Figure 9 illustrates a cross-sectional view of a drive shaft and slider in accordance with some embodiments of the present disclosure. Representative illustrations of slider 21 and drive shaft 22 are provided to aid in describing the sliding engagement therebetween. The slider 21 has a socket 21-1. The cross-sectional shape profile of the drive shaft surface 22-1 is structurally complementary to the cross-sectional shape profile of the socket 21-1. Socket 21-1 is configured to slide along drive shaft 22 when required during operation of the medical device. In other embodiments, an amount of overlap is required between the drive shaft 22 and the slide 21 during operation to ensure that mechanical forces are transmitted between them. The overlap between the drive shaft 22 and the slider 21 during operation is not less than 5 mm to ensure the transmission of mechanical force between them. In other embodiments, the minimum overlap between the drive shaft 22 and the slider 21 is no greater than 5 mm. In other embodiments, the minimum overlap between the drive shaft 22 and the slider 21 ranges from 0 mm to 5 mm. In other embodiments, the minimum overlap between the drive shaft 22 and the slider 21 ranges from 5 mm to 100 mm. In some embodiments, the depth L1 of the socket 21 - 1 is greater than the height L2 of the drive shaft 22 . In other embodiments, the depth L1 of the socket 21 - 1 is substantially the same as the height L2 of the drive shaft 22 .

In some embodiments, the cross-sectional shape profile of the socket 21 - 1 and the surface 22 - 1 of the drive shaft 22 is a polygonal shape profile.
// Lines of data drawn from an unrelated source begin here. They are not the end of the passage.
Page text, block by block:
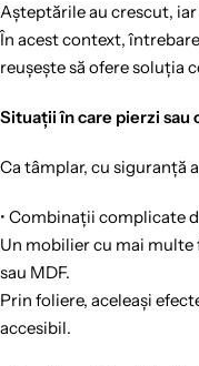
Așteptările au crescut,
În acest context,
reușește să ofere soluția
Situații în care pierzi sau
Ca tâmplar, cu siguranță
• Combinații complicate
Un mobilier cu mai
sau MDF.
Prin foliere, aceleași
accesibil.
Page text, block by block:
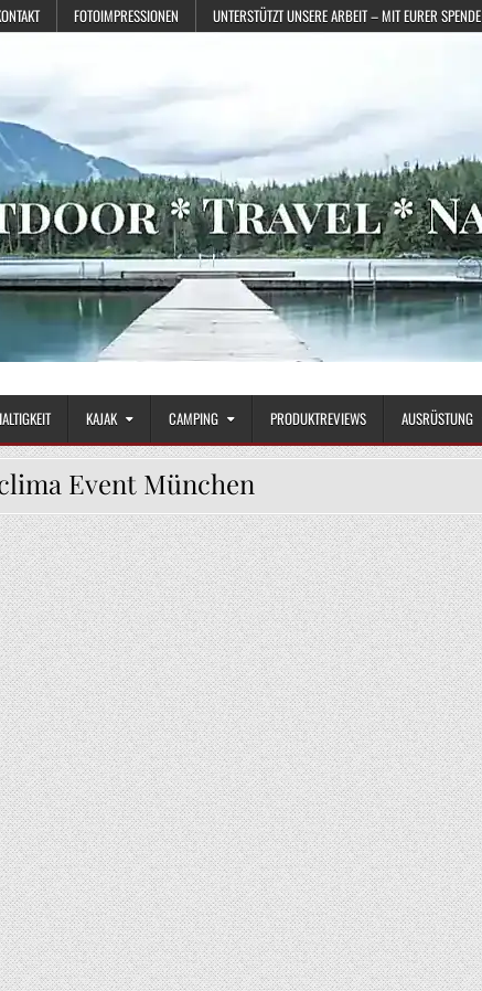
FOTOIMPRESSIONEN UNTERSTÜTZT UNSERE ARBEIT – MIT EURER SPENDE
KAJAK CAMPING PRODUKTREVIEWS AUSRÜSTUNG
Event München
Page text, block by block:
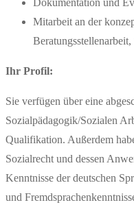
Mitarbeit an der
Ihr Profil:
Sie verfügen über eine
Sozialpädagogik/Sozialen
Qualifikation. Außerdem
Sozialrecht und dessen
Kenntnisse der deutschen
und
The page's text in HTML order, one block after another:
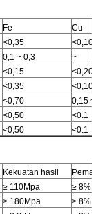
Fe
Cu
<0,35
<0,10
0,1 ~ 0,3
~
<0,15
<0,20
<0,35
<0,10
<0,70
0,15 ~
<0,50
<0.1
<0,50 <0.1
Kekuatan hasil
≥ 110Mpa
≥ 8%
≥ 180Mpa
≥ 8%
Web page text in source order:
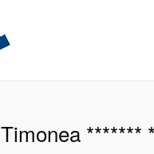
Timonea *******
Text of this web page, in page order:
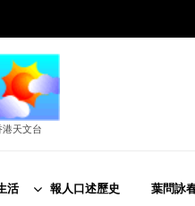
港天文台
活 報人口述歷史 葉問詠
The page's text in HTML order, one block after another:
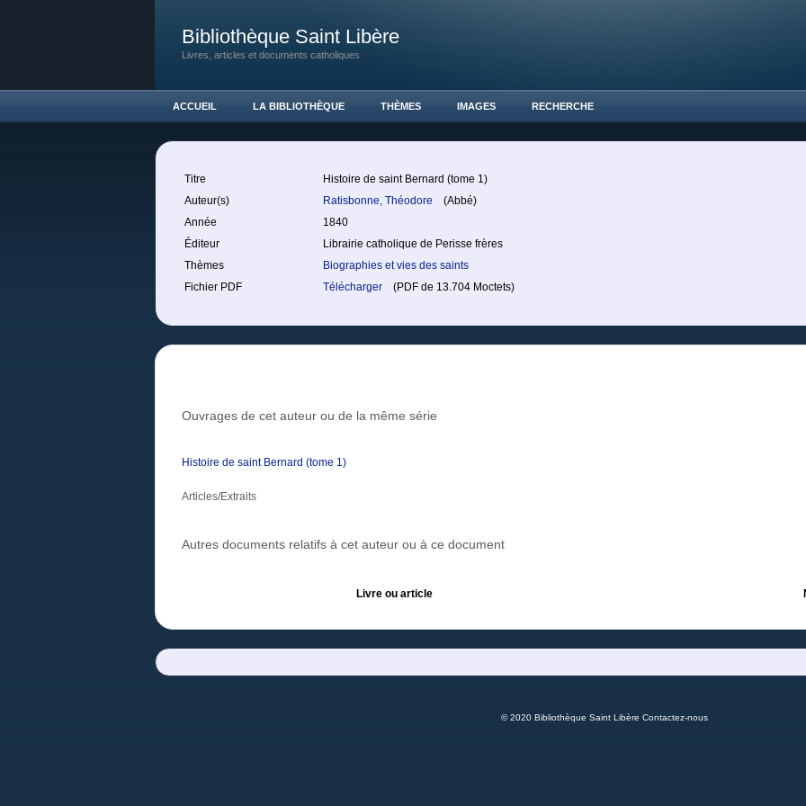
Bibliothèque Saint Libère
Livres, articles et documents catholiques
ACCUEIL LA BIBLIOTHÈQUE THÈMES IMAGES RECHERCHE
Titre
Histoire de saint Bernard (tome 1)
Auteur(s)
Ratisbonne, Théodore
(Abbé)
Année
1840
Éditeur
Librairie catholique de Perisse frères
Thèmes
Biographies et vies des saints
Fichier PDF
Télécharger (PDF de 13.704 Moctets)
Ouvrages de cet auteur ou de la même série
Histoire de saint Bernard (tome 1)
Articles/Extraits
Autres documents relatifs à cet auteur ou à ce document
Livre ou article
© 2020 Bibliothèque Saint Libère Contactez-nous
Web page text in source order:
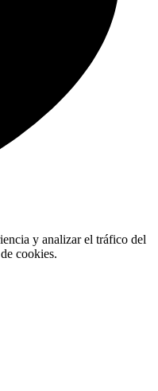
y analizar el tráfico del
cookies.
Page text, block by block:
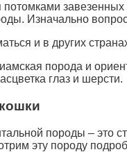
Изначально
и в других
порода и
глаз и шерсти.
породы – это
эту породу
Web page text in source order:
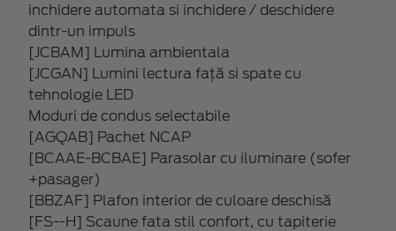
inchidere automata si inchidere / deschidere
dintr-un impuls
[JCBAM] Lumina ambientala
[JCGAN] Lumini lectura față si spate cu
tehnologie LED
Moduri de condus selectabile
[AGQAB] Pachet NCAP
[BCAAE-BCBAE] Parasolar cu iluminare (sofer
+pasager)
[BBZAF] Plafon interior de culoare deschisă
[FS--H] Scaune fata stil confort, cu tapiterie
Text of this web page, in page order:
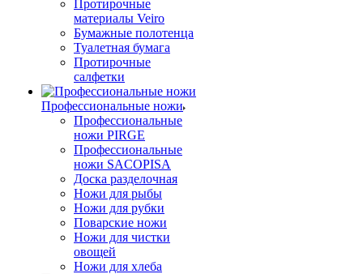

The drive shaft 22 has multiple facets that intersect each other to form an angled intersection. In some embodiments, the intersection between the two facets is rounded or curved to prevent damage during insertion. Socket 21 - 1 is a closed opening that grips multiple facets of drive shaft 22 . The angle between the facets of drive shaft 22 provides gripping force for drive slide 21 .

In other embodiments, the drive shaft and slide have different structures for transmitting mechanical force. The drive shaft has protrusions. The slider has grooves corresponding to the protrusions. In the assembled medical device, the projection of the drive shaft is inserted into the groove of the slider. The height of the groove is sufficient so that when the slider slides away from the drive shaft during operation, the protrusion remains in the groove. The protrusions are configured to slide along corresponding grooves. Furthermore, the drive shaft is configured to transmit a mechanical force to the slide when in motion through a protruding side wall of the drive shaft that is tangential to the groove inner wall of the slide.

In some embodiments, the drive shaft has two protrusions extending in opposite directions to each other. The slide has two grooves complementary to the two protrusions of the drive shaft. In some embodiments, the drive shaft has a dogbone drive joint and the slider is a drive cup.

Figure 10 shows a perspective view of a receiving shaft and drive yoke in accordance with some embodiments of the present disclosure. In some embodiments, the drive shaft drive yoke 102 has at least one protrusion 102-1. The at least one protrusion 102-1 extends from the body 102-2 of the drive yoke 102. In some embodiments, protrusion 102-1 is cylindrical. The receiving shaft 101 has a receiving yoke 101-1. The receiving yoke 101 - 1 has a groove 101 - 2 that is structurally complementary to the at least one protrusion 102 - 1 of the drive yoke 102 . When assembling the medical device, the top of body 102-2 is inserted into the recessed area of receiving yoke 101-1. During operation, the drive yoke 102 is configured to transmit mechanical force to the receiving yoke 101-1 through the side walls of the protrusion 102-1 that are tangential to the inner side walls of the groove 101-2. In this way, contact between the receiving yoke 101 - 1 and the transmission yoke 102 is minimized during operation to prevent the transmission yoke 102 from generating unwanted noise.

In some embodiments, drive yoke 102 has two protrusions 102-1. The protrusions 102-1 extend from the side walls of the drive yoke 102 in opposite directions to each other. The two protrusions 102-1 are spaced 180° apart from each other. The receiving yoke 101-1 has two grooves 101-2 complementary to the two protrusions 102-1. In the same manner as the two protrusions 102-1, the two grooves 101-2 are arranged opposite each other. In some embodiments, drive yoke 102 is a dog-bone drive joint and receiving yoke 101 - 1 is a drive cup.

During operation, noise from the drive shaft is minimized so that it does not cause problems when monitoring the movement of surgical tools. In some embodiments, a sensor system may be used to monitor the surgical tool. Figure 11 shows a cross-sectional view of a force sensor in accordance with some embodiments of the present disclosure. Figure 12 shows an exploded view of a force sensor in accordance with some embodiments of the present disclosure. In some embodiments, sensor system 110 is disposed between end platform 130 and adapter 120 . Sensor system 110 is configured to measure the force of adapter 120 . The sensor system 110 has a through hole in which a receiving shaft 121 rotatably supported by a bearing 122 and a transmission shaft 140 rotatably supported by a bearing 131 meet.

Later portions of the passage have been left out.